*What is required*:
Gather the lines below that include the string "Bokeh", copying each in full.

*Task data*:
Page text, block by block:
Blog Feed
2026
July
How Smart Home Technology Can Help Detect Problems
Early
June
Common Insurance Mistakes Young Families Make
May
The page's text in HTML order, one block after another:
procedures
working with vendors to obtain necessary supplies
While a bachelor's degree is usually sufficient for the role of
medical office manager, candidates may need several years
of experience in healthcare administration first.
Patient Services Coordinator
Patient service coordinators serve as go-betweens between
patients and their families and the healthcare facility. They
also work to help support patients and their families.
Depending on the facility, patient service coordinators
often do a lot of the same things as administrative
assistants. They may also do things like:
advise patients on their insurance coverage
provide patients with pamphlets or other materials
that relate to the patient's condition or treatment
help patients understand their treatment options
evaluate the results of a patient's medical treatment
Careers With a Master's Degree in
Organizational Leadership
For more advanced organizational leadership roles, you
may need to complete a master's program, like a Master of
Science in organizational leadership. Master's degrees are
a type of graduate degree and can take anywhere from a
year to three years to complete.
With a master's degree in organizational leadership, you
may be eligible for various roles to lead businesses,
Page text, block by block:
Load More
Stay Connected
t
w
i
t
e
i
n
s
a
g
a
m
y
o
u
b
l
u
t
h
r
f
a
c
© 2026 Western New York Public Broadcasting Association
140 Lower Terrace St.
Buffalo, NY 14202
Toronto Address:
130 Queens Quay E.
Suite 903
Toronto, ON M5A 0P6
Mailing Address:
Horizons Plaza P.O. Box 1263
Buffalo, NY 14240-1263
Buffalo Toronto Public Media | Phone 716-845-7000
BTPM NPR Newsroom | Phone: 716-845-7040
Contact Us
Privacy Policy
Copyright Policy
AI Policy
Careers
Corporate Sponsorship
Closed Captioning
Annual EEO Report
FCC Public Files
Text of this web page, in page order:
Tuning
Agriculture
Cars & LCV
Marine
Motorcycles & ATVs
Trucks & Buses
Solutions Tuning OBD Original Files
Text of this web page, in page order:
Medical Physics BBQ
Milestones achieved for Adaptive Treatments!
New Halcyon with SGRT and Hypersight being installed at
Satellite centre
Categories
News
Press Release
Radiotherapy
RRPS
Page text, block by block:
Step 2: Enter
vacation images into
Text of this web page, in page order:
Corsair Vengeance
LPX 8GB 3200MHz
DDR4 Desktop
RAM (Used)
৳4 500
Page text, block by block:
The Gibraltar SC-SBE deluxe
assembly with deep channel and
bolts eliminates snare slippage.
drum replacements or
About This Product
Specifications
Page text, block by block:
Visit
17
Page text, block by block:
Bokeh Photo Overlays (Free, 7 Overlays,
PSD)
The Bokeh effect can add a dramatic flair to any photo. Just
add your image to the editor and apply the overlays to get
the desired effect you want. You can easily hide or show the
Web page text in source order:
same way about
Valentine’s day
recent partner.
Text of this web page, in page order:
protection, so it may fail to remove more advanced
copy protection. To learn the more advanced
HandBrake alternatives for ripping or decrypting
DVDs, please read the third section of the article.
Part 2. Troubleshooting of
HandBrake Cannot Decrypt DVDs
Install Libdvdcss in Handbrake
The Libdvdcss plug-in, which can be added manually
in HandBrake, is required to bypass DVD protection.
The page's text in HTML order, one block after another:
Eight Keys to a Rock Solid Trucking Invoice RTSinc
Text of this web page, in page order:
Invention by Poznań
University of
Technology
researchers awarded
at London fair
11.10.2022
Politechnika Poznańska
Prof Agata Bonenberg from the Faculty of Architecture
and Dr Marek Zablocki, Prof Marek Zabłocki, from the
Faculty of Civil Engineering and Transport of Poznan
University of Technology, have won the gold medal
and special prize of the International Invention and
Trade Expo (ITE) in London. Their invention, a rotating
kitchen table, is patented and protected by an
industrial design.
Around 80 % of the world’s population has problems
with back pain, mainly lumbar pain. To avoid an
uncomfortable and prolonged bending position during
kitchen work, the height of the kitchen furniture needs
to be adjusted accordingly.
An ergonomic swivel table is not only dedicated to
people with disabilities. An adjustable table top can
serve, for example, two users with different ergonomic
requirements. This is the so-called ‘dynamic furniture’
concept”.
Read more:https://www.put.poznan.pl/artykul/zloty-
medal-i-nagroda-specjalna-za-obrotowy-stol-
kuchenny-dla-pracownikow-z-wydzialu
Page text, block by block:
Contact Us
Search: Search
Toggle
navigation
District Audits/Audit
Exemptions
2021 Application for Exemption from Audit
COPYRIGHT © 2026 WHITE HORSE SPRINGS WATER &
* * *
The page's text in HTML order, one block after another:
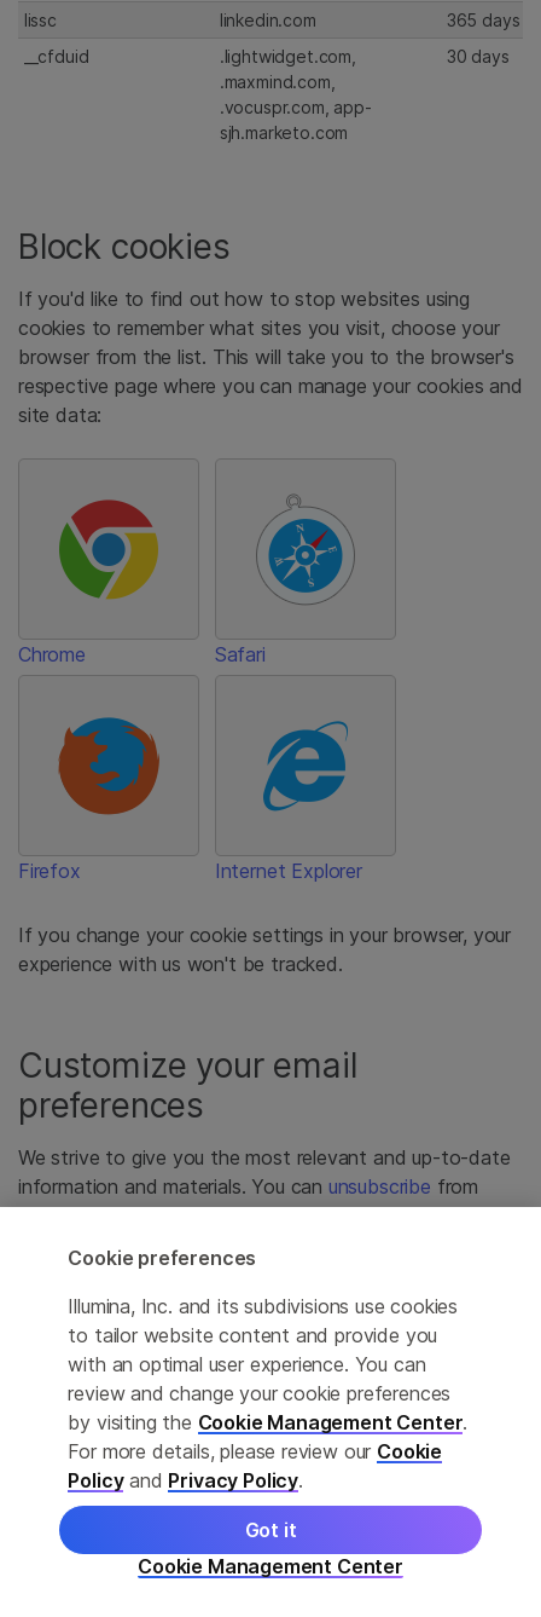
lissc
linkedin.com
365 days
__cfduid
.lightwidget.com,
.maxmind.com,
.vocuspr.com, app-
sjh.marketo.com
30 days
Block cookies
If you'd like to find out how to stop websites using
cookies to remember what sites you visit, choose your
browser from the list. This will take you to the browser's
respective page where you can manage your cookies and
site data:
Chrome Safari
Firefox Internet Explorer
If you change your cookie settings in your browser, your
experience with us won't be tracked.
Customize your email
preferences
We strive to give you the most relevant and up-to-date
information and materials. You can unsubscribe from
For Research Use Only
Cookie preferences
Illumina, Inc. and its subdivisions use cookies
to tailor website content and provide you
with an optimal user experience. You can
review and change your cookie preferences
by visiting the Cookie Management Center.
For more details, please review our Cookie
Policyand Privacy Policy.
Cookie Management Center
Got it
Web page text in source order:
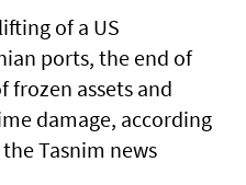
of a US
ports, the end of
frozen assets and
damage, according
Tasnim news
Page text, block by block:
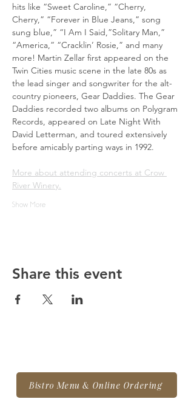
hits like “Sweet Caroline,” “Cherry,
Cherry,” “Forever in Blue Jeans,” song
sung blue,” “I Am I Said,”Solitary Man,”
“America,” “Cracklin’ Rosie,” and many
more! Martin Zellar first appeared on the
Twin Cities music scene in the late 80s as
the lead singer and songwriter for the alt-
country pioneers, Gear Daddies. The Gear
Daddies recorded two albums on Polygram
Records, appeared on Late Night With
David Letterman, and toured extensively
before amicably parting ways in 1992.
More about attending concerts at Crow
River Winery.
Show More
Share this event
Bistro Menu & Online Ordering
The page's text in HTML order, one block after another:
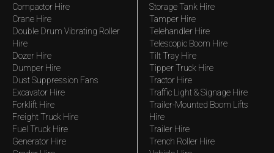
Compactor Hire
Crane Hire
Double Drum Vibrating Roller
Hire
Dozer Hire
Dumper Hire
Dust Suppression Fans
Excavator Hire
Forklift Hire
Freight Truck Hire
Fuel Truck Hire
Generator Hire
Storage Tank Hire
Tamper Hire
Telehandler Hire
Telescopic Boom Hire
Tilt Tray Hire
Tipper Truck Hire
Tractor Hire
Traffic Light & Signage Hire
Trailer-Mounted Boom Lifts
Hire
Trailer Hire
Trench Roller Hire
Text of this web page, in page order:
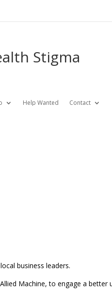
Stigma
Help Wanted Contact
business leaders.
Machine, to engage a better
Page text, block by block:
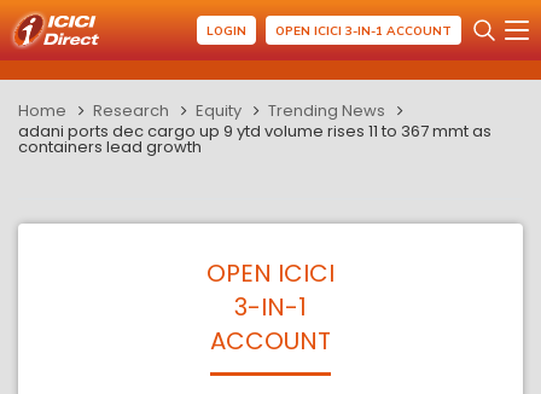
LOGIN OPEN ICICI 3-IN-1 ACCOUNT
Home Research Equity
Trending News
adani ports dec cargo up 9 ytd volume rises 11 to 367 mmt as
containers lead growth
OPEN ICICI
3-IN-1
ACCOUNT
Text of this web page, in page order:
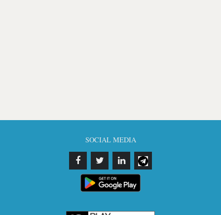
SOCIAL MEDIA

*Task answer*:
Bokeh Photo Overlays (Free, 7 Overlays,
The Bokeh effect can add a dramatic flair to any photo. Just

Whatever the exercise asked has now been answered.